(Saved entries)

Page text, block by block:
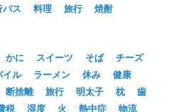
バス 料理 旅行
焼酎
かに スイーツ そば
チーズ
イル ラーメン 休み
健康
断捨離 旅行 明太子 枕
歯
税 湿度 火 熱中症 物流
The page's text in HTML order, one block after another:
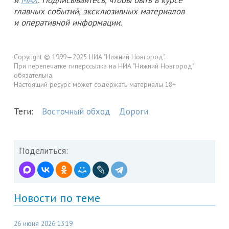
главных событий, эксклюзивных материалов
и оперативной информации.
Copyright © 1999—2025 НИА "Нижний Новгород".
При перепечатке гиперссылка на НИА "Нижний Новгород"
обязательна.
Настоящий ресурс может содержать материалы 18+
Теги: Восточный обход Дороги
Поделиться:
Новости по теме
26 июня 2026 13:19
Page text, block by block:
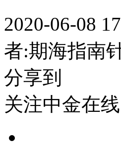
2020-06-08
者:期海指南
分享到
关注中金在线
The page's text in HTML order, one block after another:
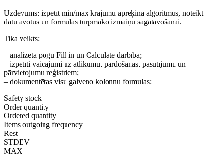
Uzdevums: izpētīt min/max krājumu aprēķina algoritmus, noteikt
datu avotus un formulas turpmāko izmaiņu sagatavošanai.
Tika veikts:
– analizēta pogu Fill in un Calculate darbība;
– izpētīti vaicājumi uz atlikumu, pārdošanas, pasūtījumu un
pārvietojumu reģistriem;
– dokumentētas visu galveno kolonnu formulas:
Safety stock
Order quantity
Ordered quantity
Items outgoing frequency
Rest
STDEV
MAX
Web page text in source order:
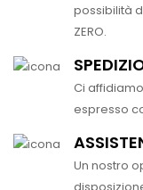
possibilità
ZERO.
Ci
espresso
Un nostro
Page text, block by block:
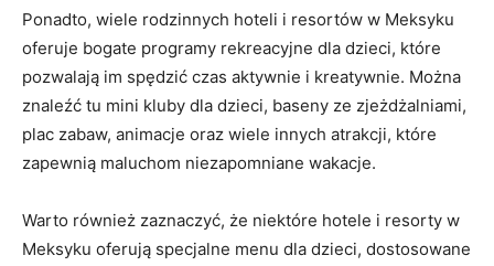
Ponadto, wiele rodzinnych hoteli i resortów w Meksyku
oferuje bogate programy rekreacyjne dla dzieci, które
pozwalają im spędzić czas aktywnie i kreatywnie. Można
znaleźć tu mini kluby dla dzieci, baseny ze zjeżdżalniami,
plac zabaw, animacje oraz wiele innych atrakcji, które
zapewnią maluchom niezapomniane wakacje.
Warto również zaznaczyć, że niektóre hotele i resorty w
Meksyku oferują specjalne menu dla dzieci, dostosowane
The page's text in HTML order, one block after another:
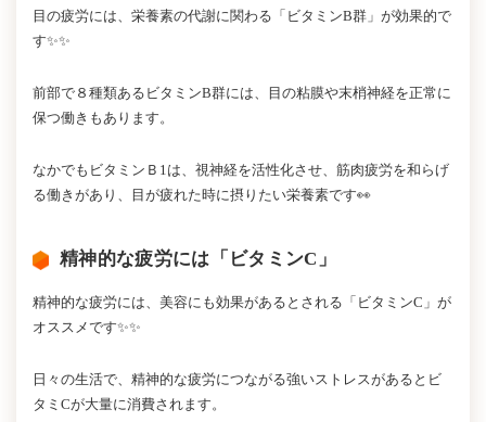
目の疲労には、栄養素の代謝に関わる「ビタミンB群」が効果的で
す✨✨
前部で８種類あるビタミンB群には、目の粘膜や末梢神経を正常に
保つ働きもあります。
なかでもビタミンＢ1は、視神経を活性化させ、筋肉疲労を和らげ
る働きがあり、目が疲れた時に摂りたい栄養素です👀
精神的な疲労には「ビタミンC」
精神的な疲労には、美容にも効果があるとされる「ビタミンC」が
オススメです✨✨
日々の生活で、精神的な疲労につながる強いストレスがあるとビ
タミCが大量に消費されます。
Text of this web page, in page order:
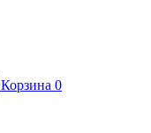
Корзина 0
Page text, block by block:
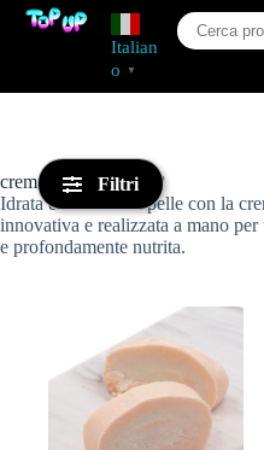
Italian
o
▼
crema corpo TOP UP
Idrata e nutri la tua pelle con la
innovativa e realizzata a mano
e profondamente nutrita.
Filtri
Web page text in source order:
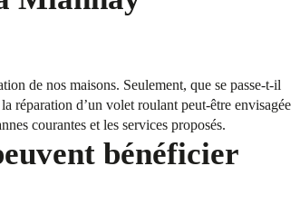
de nos maisons. Seulement, que se passe-t-il
réparation d’un volet roulant peut-être envisagée
courantes et les services proposés.
bénéficier
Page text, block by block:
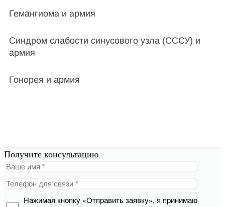
Гемангиома и армия
Синдром слабости синусового узла (СССУ) и
армия
Гонорея и армия
Получите консультацию
Нажимая кнопку «Отправить заявку», я принимаю
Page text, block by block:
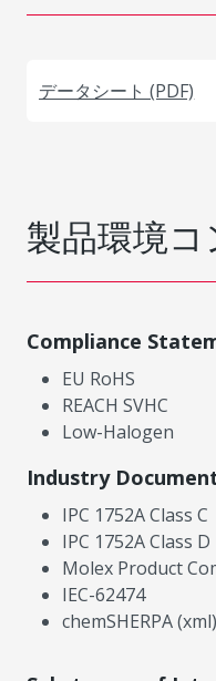
データシート (PDF)
製品環境
Compliance
EU RoHS
REACH SVHC
Low-Halogen
Industry
IPC 1752A Class C
IPC 1752A Class D
Molex Product
IEC-62474
chemSHERPA (xml)
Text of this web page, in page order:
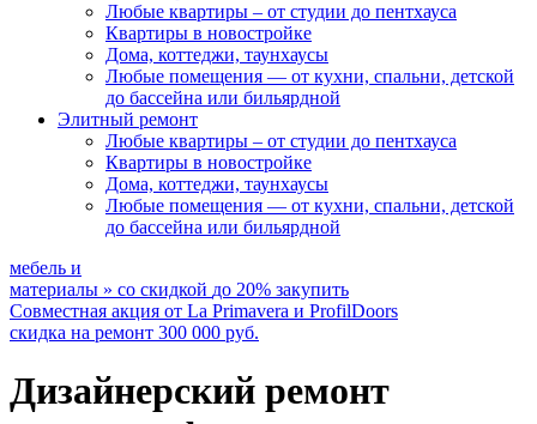
Любые квартиры – от студии до пентхауса
Квартиры в новостройке
Дома, коттеджи, таунхаусы
Любые помещения — от кухни, спальни, детской
до бассейна или бильярдной
Элитный ремонт
Любые квартиры – от студии до пентхауса
Квартиры в новостройке
Дома, коттеджи, таунхаусы
Любые помещения — от кухни, спальни, детской
до бассейна или бильярдной
мебель и
материалы » со скидкой до 20% закупить
Совместная акция от La Primavera и ProfilDoors
скидка на ремонт 300 000 руб.
Дизайнерский ремонт
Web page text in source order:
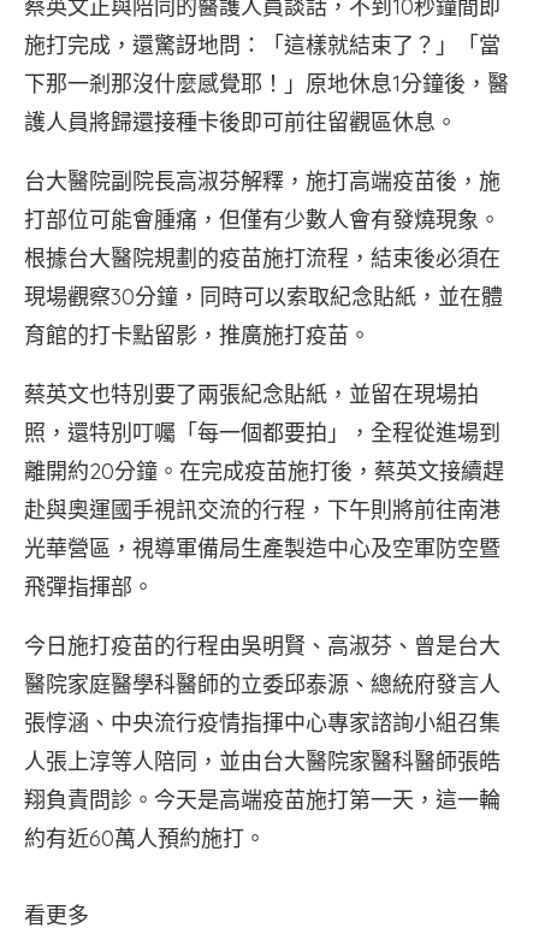
蔡英文正與陪同的醫護人員談話，不到10秒鐘間即
施打完成，還驚訝地問：「這樣就結束了？」「當
下那一剎那沒什麼感覺耶！」原地休息1分鐘後，醫
護人員將歸還接種卡後即可前往留觀區休息。
台大醫院副院長高淑芬解釋，施打高端疫苗後，施
打部位可能會腫痛，但僅有少數人會有發燒現象。
根據台大醫院規劃的疫苗施打流程，結束後必須在
現場觀察30分鐘，同時可以索取紀念貼紙，並在體
育館的打卡點留影，推廣施打疫苗。
蔡英文也特別要了兩張紀念貼紙，並留在現場拍
照，還特別叮囑「每一個都要拍」，全程從進場到
離開約20分鐘。在完成疫苗施打後，蔡英文接續趕
赴與奧運國手視訊交流的行程，下午則將前往南港
光華營區，視導軍備局生產製造中心及空軍防空暨
飛彈指揮部。
今日施打疫苗的行程由吳明賢、高淑芬、曾是台大
醫院家庭醫學科醫師的立委邱泰源、總統府發言人
張惇涵、中央流行疫情指揮中心專家諮詢小組召集
人張上淳等人陪同，並由台大醫院家醫科醫師張皓
翔負責問診。今天是高端疫苗施打第一天，這一輪
約有近60萬人預約施打。
看更多
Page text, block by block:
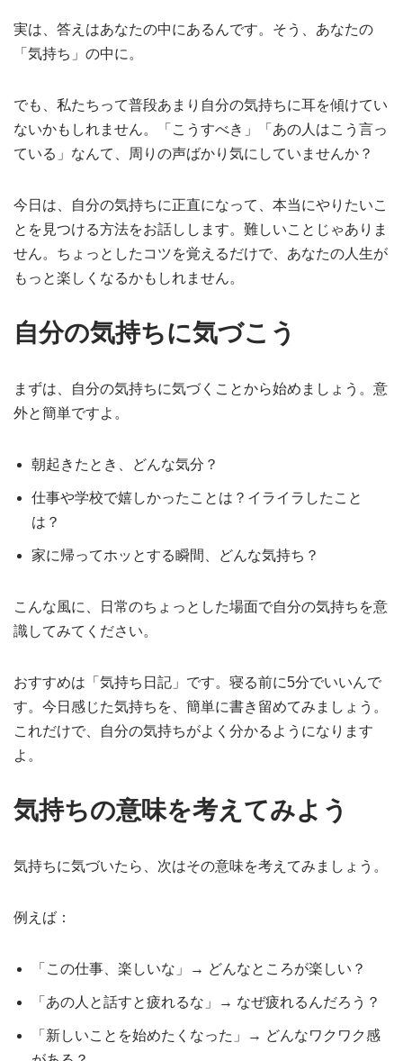
実は、答えはあなたの中にあるんです。そう、あなたの
「気持ち」の中に。
でも、私たちって普段あまり自分の気持ちに耳を傾けてい
ないかもしれません。「こうすべき」「あの人はこう言っ
ている」なんて、周りの声ばかり気にしていませんか？
今日は、自分の気持ちに正直になって、本当にやりたいこ
とを見つける方法をお話しします。難しいことじゃありま
せん。ちょっとしたコツを覚えるだけで、あなたの人生が
もっと楽しくなるかもしれません。
自分の気持ちに気づこう
まずは、自分の気持ちに気づくことから始めましょう。意
外と簡単ですよ。
朝起きたとき、どんな気分？
仕事や学校で嬉しかったことは？イライラしたこと
は？
家に帰ってホッとする瞬間、どんな気持ち？
こんな風に、日常のちょっとした場面で自分の気持ちを意
識してみてください。
おすすめは「気持ち日記」です。寝る前に5分でいいんで
す。今日感じた気持ちを、簡単に書き留めてみましょう。
これだけで、自分の気持ちがよく分かるようになります
よ。
気持ちの意味を考えてみよう
気持ちに気づいたら、次はその意味を考えてみましょう。
例えば：
「この仕事、楽しいな」→ どんなところが楽しい？
「あの人と話すと疲れるな」→ なぜ疲れるんだろう？
「新しいことを始めたくなった」→ どんなワクワク感
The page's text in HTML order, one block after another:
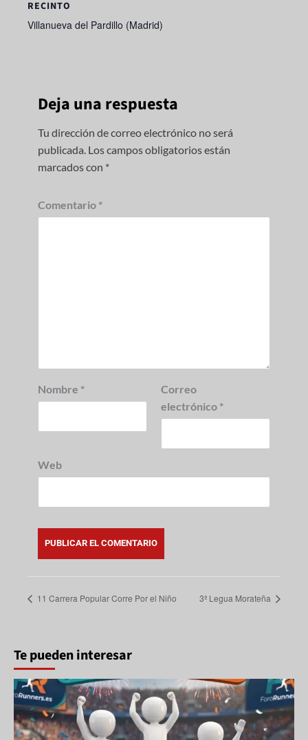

» **Task objective**: In the data above, retype only the stretch from the line with "精神的な疲労には、美容にも効果があるとされる「ビタミンC」が" through the line with "現場觀察30分鐘，同時可以索取紀念貼紙，並在體", word for word, and skip any pictures.

» **Answer section**:
精神的な疲労には、美容にも効果があるとされる「ビタミンC」が
オススメです✨✨
日々の生活で、精神的な疲労につながる強いストレスがあるとビ
タミCが大量に消費されます。
Text of this web page, in page order:
Корзина 0
Page text, block by block:
Italian
o
▼
crema corpo TOP UP
Idrata e nutri la tua pelle con la
innovativa e realizzata a mano
e profondamente nutrita.
Filtri
Web page text in source order:
de nos maisons. Seulement, que se passe-t-il
réparation d’un volet roulant peut-être envisagée
courantes et les services proposés.
bénéficier
Page text, block by block:
Гемангиома и армия
Синдром слабости синусового узла (СССУ) и
армия
Гонорея и армия
Получите консультацию
Нажимая кнопку «Отправить заявку», я принимаю
Page text, block by block:
データシート (PDF)
製品環境
Compliance
EU RoHS
REACH SVHC
Low-Halogen
Industry
IPC 1752A Class C
IPC 1752A Class D
Molex Product
IEC-62474
chemSHERPA (xml)
Text of this web page, in page order:
Любые квартиры – от студии до пентхауса
Квартиры в новостройке
Дома, коттеджи, таунхаусы
Любые помещения — от кухни, спальни, детской
до бассейна или бильярдной
Элитный ремонт
Любые квартиры – от студии до пентхауса
Квартиры в новостройке
Дома, коттеджи, таунхаусы
Любые помещения — от кухни, спальни, детской
до бассейна или бильярдной
мебель и
материалы » со скидкой до 20% закупить
Совместная акция от La Primavera и ProfilDoors
скидка на ремонт 300 000 руб.
Дизайнерский ремонт
Web page text in source order:
蔡英文正與陪同的醫護人員談話，不到10秒鐘間即
施打完成，還驚訝地問：「這樣就結束了？」「當
下那一剎那沒什麼感覺耶！」原地休息1分鐘後，醫
護人員將歸還接種卡後即可前往留觀區休息。
台大醫院副院長高淑芬解釋，施打高端疫苗後，施
打部位可能會腫痛，但僅有少數人會有發燒現象。
根據台大醫院規劃的疫苗施打流程，結束後必須在
現場觀察30分鐘，同時可以索取紀念貼紙，並在體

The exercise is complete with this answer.